Search the data for the string "table" and extract every line where it appears.

*** DATA EXTRACT ***

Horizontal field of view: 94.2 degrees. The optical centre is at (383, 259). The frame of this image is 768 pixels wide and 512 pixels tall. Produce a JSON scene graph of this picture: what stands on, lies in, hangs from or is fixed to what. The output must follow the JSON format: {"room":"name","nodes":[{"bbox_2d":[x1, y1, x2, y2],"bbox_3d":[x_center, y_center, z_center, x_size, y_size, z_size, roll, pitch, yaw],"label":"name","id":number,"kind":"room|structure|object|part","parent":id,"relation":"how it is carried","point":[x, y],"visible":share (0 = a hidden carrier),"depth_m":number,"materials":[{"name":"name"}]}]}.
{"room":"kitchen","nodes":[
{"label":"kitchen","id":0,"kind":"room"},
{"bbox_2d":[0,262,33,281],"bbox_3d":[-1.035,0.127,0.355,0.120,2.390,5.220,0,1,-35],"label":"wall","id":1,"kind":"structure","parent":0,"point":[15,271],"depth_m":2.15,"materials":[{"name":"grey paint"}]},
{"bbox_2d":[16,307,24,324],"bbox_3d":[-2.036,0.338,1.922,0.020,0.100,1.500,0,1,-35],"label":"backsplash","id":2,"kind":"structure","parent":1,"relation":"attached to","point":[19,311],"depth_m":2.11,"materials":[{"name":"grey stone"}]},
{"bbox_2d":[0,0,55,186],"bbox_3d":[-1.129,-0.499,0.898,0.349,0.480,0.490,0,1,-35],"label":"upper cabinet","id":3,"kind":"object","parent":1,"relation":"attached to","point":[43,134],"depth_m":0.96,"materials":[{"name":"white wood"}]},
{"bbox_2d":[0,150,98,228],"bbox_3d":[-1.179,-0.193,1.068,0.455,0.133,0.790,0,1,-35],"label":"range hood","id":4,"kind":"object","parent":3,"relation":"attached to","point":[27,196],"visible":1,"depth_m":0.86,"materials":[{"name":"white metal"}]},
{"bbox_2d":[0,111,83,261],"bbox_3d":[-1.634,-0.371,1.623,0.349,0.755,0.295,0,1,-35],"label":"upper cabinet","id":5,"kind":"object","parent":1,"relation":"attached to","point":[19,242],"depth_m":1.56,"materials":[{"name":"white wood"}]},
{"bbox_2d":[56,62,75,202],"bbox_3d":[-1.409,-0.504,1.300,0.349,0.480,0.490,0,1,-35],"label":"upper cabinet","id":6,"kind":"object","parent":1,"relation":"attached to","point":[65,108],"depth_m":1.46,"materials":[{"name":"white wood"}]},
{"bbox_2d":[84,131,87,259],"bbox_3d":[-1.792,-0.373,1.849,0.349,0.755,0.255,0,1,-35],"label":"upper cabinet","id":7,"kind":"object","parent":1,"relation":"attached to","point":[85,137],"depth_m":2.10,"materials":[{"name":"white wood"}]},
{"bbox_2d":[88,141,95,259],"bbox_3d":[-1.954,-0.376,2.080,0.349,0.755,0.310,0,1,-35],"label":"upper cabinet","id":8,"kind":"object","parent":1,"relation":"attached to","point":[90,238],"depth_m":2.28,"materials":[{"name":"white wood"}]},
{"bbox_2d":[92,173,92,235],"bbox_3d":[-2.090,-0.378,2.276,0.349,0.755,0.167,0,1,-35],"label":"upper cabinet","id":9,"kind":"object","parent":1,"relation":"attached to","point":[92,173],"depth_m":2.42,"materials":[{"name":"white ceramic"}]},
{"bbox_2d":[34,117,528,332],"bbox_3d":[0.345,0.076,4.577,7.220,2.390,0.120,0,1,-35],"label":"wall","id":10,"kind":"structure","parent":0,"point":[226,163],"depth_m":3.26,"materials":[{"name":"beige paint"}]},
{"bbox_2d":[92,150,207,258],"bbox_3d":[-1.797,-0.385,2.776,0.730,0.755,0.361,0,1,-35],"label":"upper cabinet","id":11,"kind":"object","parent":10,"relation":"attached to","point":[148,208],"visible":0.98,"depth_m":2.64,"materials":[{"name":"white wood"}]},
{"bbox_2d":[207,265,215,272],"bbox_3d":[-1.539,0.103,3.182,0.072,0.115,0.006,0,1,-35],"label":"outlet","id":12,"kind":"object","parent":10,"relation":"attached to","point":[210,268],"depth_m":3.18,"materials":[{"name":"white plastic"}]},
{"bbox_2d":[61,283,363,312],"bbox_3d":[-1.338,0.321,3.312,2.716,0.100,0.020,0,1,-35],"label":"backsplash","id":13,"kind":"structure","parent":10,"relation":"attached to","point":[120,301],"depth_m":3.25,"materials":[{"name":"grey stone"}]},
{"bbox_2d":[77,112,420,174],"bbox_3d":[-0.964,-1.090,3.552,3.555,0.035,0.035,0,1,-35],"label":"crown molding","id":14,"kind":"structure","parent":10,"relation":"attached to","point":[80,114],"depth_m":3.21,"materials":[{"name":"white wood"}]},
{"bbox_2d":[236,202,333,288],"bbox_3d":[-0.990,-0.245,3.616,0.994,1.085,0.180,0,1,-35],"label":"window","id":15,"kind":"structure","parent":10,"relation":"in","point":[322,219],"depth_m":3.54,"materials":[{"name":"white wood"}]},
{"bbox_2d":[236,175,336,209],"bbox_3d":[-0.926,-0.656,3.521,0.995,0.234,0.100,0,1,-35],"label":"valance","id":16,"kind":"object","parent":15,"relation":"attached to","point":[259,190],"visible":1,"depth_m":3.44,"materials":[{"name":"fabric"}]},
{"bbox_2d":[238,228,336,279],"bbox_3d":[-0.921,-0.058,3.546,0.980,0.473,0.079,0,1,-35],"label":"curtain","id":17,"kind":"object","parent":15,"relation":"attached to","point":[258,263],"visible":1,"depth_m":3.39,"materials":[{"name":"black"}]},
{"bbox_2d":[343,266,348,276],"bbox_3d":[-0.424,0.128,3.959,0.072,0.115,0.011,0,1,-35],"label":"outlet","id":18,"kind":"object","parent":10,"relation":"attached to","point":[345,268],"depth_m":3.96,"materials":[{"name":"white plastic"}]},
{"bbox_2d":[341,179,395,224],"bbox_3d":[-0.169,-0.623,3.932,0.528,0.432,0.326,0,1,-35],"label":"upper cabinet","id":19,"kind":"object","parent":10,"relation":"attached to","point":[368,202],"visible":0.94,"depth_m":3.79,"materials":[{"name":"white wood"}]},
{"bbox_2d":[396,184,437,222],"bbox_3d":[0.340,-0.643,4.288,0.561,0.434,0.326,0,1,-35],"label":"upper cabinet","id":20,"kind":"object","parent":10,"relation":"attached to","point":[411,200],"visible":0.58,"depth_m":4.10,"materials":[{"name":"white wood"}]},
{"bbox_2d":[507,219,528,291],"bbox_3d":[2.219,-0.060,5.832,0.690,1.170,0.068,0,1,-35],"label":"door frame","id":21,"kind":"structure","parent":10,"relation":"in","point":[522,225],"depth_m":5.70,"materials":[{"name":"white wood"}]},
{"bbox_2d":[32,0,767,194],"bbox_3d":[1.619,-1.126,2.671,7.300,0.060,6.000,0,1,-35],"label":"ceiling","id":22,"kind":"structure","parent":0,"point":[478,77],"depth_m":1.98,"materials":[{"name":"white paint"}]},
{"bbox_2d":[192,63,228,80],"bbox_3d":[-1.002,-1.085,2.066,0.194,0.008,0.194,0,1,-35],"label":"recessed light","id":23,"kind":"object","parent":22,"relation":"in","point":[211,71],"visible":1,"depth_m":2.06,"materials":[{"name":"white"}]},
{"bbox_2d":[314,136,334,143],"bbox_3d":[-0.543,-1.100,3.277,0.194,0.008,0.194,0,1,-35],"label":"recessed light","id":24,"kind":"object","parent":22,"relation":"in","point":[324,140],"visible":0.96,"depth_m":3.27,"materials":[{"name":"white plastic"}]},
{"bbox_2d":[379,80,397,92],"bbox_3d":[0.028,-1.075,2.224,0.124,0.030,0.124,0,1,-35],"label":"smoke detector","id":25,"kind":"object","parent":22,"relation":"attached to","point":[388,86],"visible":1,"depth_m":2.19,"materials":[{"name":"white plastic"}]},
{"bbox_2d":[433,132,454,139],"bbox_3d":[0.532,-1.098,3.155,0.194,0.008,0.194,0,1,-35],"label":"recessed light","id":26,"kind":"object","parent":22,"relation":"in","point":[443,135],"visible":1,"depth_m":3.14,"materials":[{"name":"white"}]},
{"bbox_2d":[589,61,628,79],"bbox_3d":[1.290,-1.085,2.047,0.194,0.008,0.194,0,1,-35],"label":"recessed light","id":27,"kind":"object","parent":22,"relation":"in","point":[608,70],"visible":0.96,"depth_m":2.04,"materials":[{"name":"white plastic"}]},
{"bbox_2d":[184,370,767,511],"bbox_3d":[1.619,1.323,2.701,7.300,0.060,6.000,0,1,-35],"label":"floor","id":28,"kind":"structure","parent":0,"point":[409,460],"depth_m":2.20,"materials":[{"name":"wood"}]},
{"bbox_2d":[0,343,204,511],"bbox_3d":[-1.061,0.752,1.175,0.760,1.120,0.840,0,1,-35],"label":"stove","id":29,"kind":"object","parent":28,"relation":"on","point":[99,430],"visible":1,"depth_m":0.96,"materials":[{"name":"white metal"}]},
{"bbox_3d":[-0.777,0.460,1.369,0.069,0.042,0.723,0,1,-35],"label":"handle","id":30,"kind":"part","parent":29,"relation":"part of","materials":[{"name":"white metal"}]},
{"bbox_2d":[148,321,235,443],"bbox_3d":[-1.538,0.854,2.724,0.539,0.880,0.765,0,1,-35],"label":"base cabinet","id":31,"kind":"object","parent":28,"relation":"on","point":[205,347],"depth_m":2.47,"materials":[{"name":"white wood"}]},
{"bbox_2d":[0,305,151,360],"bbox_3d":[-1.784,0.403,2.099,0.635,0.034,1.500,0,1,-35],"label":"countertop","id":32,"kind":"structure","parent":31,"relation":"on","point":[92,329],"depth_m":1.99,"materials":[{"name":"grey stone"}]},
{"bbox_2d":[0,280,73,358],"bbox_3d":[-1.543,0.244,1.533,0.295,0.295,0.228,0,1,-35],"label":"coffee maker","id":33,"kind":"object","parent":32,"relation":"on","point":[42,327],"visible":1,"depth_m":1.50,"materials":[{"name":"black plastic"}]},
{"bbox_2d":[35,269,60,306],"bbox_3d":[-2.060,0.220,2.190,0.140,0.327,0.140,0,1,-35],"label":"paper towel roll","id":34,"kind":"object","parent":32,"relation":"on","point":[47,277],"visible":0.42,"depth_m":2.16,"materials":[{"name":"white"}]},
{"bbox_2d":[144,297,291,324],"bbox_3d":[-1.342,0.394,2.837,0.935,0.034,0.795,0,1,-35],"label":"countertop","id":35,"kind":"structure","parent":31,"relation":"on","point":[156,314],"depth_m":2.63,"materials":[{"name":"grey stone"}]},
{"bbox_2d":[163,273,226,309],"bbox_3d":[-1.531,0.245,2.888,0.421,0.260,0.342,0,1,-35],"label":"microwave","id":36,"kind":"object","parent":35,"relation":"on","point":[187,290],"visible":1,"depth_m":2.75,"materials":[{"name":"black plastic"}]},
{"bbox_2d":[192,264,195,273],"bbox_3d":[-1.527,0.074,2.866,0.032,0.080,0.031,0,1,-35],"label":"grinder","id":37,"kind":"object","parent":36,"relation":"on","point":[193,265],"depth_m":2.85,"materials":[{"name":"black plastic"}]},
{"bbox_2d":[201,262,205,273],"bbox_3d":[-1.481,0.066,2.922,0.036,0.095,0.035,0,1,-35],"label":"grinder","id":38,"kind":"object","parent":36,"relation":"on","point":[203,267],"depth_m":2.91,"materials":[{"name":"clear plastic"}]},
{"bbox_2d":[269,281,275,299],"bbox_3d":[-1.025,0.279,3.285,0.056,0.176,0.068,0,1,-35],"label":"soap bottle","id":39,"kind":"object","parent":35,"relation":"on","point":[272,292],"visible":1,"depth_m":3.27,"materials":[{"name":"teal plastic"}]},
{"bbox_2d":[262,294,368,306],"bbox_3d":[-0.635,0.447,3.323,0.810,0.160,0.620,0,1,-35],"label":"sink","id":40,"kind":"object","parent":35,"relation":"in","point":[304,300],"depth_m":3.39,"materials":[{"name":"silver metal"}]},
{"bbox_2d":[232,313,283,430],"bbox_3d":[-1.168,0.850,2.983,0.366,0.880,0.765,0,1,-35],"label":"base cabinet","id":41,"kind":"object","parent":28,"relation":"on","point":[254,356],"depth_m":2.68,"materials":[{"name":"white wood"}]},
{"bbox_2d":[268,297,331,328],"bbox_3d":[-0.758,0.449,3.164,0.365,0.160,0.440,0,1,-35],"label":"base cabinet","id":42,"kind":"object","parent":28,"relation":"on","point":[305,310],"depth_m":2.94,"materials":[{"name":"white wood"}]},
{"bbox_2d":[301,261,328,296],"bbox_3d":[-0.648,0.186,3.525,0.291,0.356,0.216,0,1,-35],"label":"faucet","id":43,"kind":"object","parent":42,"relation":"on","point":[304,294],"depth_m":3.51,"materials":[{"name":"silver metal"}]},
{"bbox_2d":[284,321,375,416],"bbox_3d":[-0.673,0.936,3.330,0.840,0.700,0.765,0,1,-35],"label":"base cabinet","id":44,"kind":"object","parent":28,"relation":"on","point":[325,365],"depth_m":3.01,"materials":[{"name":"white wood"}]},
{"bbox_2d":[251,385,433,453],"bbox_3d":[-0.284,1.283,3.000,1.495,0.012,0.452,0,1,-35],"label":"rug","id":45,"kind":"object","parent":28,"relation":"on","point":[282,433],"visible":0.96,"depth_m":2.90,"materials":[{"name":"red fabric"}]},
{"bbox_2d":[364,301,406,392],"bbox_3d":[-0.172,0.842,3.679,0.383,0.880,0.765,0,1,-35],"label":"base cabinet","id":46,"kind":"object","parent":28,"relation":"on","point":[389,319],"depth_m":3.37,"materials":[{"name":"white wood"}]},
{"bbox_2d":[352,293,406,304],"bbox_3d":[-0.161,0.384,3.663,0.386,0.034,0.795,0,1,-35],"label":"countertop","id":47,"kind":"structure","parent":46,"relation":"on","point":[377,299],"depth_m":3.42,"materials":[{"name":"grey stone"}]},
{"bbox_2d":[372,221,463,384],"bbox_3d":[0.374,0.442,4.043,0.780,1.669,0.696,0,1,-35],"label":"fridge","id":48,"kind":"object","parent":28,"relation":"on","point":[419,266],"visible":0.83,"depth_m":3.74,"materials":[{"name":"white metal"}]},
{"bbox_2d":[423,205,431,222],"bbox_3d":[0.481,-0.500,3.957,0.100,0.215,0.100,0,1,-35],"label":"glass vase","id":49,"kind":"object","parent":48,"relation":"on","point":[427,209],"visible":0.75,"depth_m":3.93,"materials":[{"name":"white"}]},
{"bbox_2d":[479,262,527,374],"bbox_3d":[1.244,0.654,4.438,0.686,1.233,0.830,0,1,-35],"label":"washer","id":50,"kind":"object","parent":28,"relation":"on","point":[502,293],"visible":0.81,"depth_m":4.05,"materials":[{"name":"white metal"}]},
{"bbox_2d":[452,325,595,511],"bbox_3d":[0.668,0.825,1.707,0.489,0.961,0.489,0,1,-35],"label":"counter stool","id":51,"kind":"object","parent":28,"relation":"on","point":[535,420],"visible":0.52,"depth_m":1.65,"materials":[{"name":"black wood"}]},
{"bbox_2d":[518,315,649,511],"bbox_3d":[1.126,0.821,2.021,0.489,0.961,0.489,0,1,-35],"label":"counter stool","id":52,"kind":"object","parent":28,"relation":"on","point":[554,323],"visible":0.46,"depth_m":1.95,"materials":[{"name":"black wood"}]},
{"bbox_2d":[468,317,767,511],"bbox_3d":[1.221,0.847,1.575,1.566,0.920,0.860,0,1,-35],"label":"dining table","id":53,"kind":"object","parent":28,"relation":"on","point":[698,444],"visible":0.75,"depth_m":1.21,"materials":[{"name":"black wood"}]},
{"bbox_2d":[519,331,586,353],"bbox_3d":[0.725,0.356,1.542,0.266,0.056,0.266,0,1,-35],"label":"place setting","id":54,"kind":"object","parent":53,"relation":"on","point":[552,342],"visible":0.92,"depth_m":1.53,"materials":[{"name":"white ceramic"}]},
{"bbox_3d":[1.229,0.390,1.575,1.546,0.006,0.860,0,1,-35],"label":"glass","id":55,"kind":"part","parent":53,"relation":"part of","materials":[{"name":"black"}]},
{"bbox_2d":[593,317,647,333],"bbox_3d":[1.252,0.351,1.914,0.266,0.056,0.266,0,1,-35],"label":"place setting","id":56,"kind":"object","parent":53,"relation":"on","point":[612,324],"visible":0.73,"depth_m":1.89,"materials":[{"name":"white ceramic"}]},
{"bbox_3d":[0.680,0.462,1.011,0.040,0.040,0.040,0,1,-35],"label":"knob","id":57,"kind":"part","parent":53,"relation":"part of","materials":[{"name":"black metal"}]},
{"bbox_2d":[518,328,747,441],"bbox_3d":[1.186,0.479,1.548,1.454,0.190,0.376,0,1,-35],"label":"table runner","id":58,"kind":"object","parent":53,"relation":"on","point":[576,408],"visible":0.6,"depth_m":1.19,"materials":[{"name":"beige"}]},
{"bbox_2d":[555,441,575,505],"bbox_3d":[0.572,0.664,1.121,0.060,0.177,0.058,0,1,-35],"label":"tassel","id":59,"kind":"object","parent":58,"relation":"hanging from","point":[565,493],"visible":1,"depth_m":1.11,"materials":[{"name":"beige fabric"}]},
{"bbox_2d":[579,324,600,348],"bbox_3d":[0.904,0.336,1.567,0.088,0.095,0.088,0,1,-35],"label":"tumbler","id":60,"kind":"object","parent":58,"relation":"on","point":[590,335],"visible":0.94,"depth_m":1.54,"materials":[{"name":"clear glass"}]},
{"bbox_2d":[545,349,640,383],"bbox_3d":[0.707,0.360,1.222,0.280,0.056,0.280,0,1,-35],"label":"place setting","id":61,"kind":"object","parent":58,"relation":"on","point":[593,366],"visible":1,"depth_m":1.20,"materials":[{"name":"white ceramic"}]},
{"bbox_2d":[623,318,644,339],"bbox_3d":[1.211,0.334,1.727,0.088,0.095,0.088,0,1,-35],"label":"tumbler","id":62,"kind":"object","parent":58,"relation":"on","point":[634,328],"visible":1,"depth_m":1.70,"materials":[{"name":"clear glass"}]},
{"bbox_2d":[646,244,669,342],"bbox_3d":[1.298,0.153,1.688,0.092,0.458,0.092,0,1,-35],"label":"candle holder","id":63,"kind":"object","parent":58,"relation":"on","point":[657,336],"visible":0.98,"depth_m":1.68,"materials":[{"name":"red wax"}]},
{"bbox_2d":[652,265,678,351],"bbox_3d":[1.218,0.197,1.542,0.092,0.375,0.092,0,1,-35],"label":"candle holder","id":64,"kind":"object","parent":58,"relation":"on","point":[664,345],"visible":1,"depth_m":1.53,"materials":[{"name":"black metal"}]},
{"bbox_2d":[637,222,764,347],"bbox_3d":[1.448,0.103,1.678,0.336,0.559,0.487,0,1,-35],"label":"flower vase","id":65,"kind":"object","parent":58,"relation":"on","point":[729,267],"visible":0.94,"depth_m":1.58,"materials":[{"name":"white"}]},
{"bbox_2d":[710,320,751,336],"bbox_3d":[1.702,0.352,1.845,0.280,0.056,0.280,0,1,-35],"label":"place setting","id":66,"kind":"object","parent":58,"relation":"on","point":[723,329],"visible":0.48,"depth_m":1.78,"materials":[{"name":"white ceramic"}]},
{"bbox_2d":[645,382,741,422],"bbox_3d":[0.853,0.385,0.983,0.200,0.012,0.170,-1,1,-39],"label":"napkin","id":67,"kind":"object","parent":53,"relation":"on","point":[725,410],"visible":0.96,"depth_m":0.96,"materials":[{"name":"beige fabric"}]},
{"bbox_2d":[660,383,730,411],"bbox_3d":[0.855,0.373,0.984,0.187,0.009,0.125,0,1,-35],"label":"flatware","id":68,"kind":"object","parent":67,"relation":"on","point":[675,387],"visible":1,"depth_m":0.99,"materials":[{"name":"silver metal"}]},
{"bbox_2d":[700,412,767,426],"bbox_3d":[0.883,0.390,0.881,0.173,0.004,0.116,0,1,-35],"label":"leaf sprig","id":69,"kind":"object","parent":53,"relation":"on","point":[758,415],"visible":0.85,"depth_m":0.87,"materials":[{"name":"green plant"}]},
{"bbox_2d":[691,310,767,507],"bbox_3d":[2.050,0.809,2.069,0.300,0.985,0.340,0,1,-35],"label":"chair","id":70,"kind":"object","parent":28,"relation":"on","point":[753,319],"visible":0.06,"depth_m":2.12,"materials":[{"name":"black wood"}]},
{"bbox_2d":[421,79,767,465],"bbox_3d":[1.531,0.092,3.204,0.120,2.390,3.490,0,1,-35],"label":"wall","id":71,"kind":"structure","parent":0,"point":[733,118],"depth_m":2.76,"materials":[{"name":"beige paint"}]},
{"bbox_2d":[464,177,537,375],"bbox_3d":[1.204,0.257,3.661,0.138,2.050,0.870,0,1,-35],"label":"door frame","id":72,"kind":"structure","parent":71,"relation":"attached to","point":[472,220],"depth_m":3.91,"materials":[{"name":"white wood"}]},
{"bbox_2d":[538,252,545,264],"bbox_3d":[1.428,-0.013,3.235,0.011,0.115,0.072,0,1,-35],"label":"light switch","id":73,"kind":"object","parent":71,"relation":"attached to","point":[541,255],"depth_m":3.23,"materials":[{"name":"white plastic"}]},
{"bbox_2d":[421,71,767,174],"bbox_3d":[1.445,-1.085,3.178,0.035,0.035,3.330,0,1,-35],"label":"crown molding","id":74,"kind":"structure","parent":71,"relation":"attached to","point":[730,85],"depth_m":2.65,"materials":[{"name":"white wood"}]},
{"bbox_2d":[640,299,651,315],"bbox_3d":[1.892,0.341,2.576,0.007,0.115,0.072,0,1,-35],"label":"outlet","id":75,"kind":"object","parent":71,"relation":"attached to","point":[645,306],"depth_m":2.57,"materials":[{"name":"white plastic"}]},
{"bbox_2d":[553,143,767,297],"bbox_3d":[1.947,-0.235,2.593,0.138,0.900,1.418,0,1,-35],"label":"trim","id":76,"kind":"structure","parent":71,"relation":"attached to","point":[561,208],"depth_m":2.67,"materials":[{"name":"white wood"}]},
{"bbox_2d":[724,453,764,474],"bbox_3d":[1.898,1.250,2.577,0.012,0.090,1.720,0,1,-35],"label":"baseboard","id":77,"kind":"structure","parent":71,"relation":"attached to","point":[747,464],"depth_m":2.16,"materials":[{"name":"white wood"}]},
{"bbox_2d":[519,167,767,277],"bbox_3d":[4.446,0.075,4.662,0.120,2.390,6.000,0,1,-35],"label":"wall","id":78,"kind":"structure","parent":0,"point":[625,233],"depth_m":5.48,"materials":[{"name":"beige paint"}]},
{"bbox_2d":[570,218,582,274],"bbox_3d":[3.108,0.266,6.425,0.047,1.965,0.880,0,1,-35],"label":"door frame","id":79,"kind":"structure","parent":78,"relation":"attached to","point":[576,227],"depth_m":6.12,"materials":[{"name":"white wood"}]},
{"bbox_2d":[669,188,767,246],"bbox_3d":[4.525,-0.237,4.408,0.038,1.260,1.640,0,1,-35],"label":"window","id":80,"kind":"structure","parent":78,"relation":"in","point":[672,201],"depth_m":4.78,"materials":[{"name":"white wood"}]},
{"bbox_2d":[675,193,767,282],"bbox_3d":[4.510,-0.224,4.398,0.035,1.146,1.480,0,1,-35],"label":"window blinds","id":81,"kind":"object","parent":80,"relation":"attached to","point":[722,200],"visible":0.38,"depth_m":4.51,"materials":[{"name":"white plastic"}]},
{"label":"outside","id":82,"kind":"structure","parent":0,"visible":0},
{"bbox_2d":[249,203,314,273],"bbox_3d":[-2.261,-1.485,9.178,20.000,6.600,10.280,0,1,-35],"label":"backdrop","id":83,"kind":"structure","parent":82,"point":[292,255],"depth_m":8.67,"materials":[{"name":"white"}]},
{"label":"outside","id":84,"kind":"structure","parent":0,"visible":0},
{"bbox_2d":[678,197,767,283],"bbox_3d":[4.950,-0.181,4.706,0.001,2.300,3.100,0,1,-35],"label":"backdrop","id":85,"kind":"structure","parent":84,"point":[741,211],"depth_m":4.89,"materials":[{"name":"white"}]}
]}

*** End of DATA EXTRACT ***

[COMPLETED TASK]
{"bbox_2d":[468,317,767,511],"bbox_3d":[1.221,0.847,1.575,1.566,0.920,0.860,0,1,-35],"label":"dining table","id":53,"kind":"object","parent":28,"relation":"on","point":[698,444],"visible":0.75,"depth_m":1.21,"materials":[{"name":"black wood"}]},
{"bbox_2d":[518,328,747,441],"bbox_3d":[1.186,0.479,1.548,1.454,0.190,0.376,0,1,-35],"label":"table runner","id":58,"kind":"object","parent":53,"relation":"on","point":[576,408],"visible":0.6,"depth_m":1.19,"materials":[{"name":"beige"}]},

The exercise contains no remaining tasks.